According to Seo (1998), P. magnifica was observed mainly in lentic freshwater ecosystems such as lake and reservoirs in South Korea. However, in our review of P. magnifica distribution in South Korea, this species can be found in both lentic and in lotic ecosystems (Fig. 4). There are possibilities for diffusion due to several reasons (e.g., water flow, migratory birds, fish, fish farm, and boat); however, P. magnifica statoblasts are mainly thought to be dispersed by hydrochloric transport along the river on flow and between water reservoirs by water birds (Balounová et al. 2013). This indicates that the spread of P. magnifica is not a local characteristic but has occurred nation-wide simultaneously. Therefore, we could assume anthropogenic factors such as weir or dam construction (i.e., 4LRP) that might provide ideal habitat and contribute to the massive development of this invasive species.

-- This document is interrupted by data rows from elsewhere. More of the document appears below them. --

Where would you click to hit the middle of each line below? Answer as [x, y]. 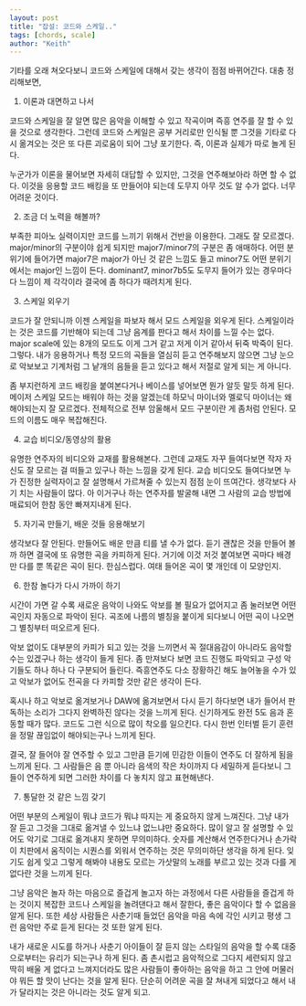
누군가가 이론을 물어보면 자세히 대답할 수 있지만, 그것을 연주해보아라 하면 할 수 [148, 175]
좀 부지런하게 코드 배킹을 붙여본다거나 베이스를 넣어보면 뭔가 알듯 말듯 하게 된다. [152, 386]
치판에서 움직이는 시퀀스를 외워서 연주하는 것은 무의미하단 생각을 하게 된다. [152, 851]
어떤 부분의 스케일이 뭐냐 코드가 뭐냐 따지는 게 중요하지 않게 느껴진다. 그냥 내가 [149, 816]
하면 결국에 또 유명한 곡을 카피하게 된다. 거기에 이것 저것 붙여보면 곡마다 [147, 555]
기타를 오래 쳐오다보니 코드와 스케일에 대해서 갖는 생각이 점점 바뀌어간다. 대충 [147, 70]
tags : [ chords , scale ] [53, 35]
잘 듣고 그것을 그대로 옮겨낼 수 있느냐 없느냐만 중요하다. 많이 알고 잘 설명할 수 [147, 828]
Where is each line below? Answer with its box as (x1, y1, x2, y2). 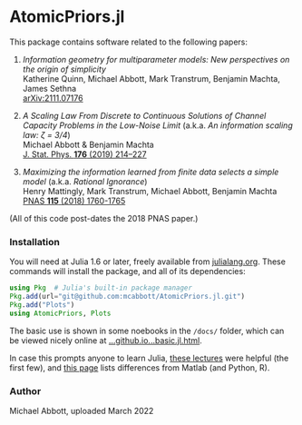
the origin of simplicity (22, 64, 107, 74)
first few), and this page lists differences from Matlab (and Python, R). (9, 361, 270, 373)
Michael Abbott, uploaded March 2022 (9, 406, 154, 417)
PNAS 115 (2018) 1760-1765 (22, 195, 126, 206)
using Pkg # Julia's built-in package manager (9, 283, 193, 292)
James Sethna (22, 83, 77, 94)
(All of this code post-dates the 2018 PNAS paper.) (9, 212, 199, 223)
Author (9, 384, 42, 397)
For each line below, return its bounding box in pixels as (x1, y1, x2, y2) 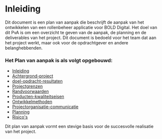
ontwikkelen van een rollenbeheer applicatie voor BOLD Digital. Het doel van (5, 24, 157, 30)
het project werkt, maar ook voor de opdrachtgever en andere (5, 40, 129, 45)
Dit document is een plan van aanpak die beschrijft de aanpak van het (5, 19, 144, 25)
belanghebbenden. (5, 45, 43, 51)
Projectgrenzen (12, 83, 43, 89)
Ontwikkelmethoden (12, 99, 52, 105)
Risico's (12, 114, 28, 120)
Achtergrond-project (12, 73, 53, 79)
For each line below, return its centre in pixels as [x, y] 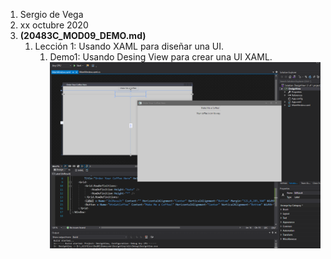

In conclusion, our results provided a quantitative comparison of P. magnifica distribution between the Geum River and Nakdong River. We could also detect differences in distribution patterns, colony numbers, and total length distribution and the relationship between total length and weight of P. magnifica between the two different large rivers. These findings could provide basic information about the distribution pattern of P. magnifica in a new invasion area. At present, it is not clear why the massive development of P. magnifica has been observed in the middle reaches of Geum River and upper reaches of Nakdong River. The aforementioned studies of P. magnifica were limited to its distribution and basic ecology. We, therefore, need to determine food-web structure and interaction with other aquatic organisms using advanced technical tools like stable isotope analysis and molecular approaches in further studies. Detailed hydrological evaluation of the river section where colony development was exceptionally high is also needed for a better understanding of P. magnifica colony development.